IN MID-JULY of 1994, three months after the massacre at the Mugonero Adventist complex, the church president, Pastor Elizaphan Ntakirutimana, fled with his wife to Zaire, then to Zambia, and from there to Laredo, Texas. It wasn’t easy for Rwandans to get American visas after the genocide, but the Ntakirutimanas had a son named Eliel in Laredo, a cardiac anesthesiologist who had been a naturalized United States citizen for more than a decade. So the pastor and his wife were granted green cards—“permanent resident alien” status—and settled in Laredo. Shortly after they arrived, a group of Tutsis who lived in the Midwest sent a letter to the White House, asking that Pastor Ntakirutimana be brought to justice for his conduct during the Mugonero massacre. “After several months,” one of the letter’s signers told me, “an answer came from Thomas E. Donilon, Assistant Secretary of State for Public Affairs, expressing sympathy for what happened and then just stating the terms of all the foreign aid America was giving to Rwanda. We were saying, here are one million people killed, and here’s one man—so we were kind of upset.”

On the second anniversary of the Mugonero massacre, a small group of Tutsis descended on Laredo to march and wave signs outside the Ntakirutimanas’ residence. They hoped to attract press coverage, and the story was sensational: a preacher accused of presiding over the slaughter of hundreds in his congregation. Serbs suspected of much less extensive crimes in the former Yugoslavia—men with no hope of American green cards—were receiving daily international coverage, but aside from a few scattered news briefs, the pastor had been spared such unpleasantness.

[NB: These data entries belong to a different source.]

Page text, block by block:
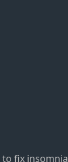
to fix insomnia
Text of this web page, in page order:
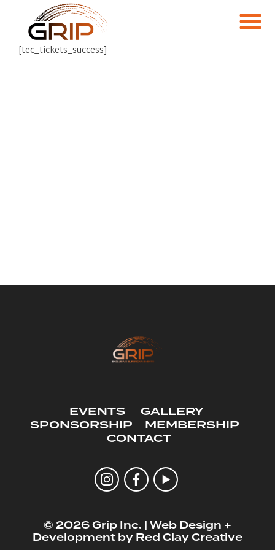
[tec_tickets_success]
EVENTS GALLERY
SPONSORSHIP MEMBERSHIP
CONTACT
© 2026 Grip Inc. | Web Design +
Development byRed Clay Creative
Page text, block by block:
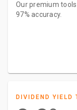
Our premium
97% accuracy.
DIVIDEND YIELD
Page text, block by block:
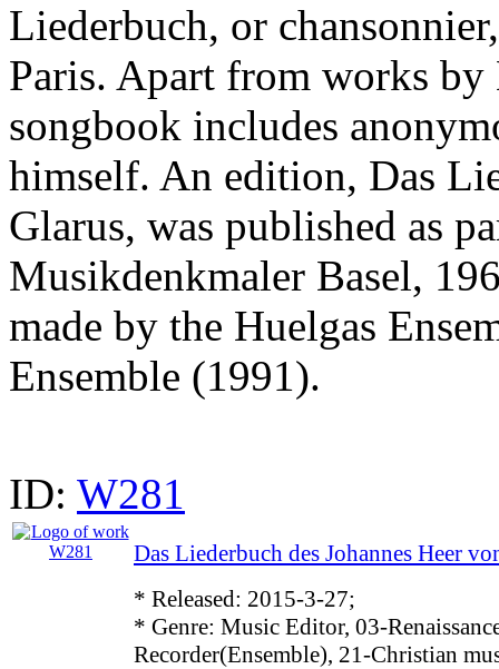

Yet, when I returned to New York in September of 1996, a week after my visit to Mugonero, I learned that the FBI was preparing to arrest Elizaphan Ntakirutimana in Laredo. The United Nations’ International Criminal Tribunal for Rwanda, sitting in Arusha, Tanzania, had issued an indictment against him, charging him with three counts of genocide and three counts of crimes against humanity. The indictment, which made the same charges against Dr. Gerard Ntakirutimana, as well as the mayor, Charles Sikubwabo, and a local businessman, told the same story that survivors had told me: the pastor had “instructed” Tutsis to take refuge at the Adventist complex; Dr. Gerard had helped to extricate “non-Tutsis” from among the refugees; father and son had arrived at the complex on the morning of April 16, 1994, in a convoy of attackers; and “during the months that followed” both men were held to have “searched for and attacked Tutsi survivors and others, killing or causing serious bodily or mental harm to them.”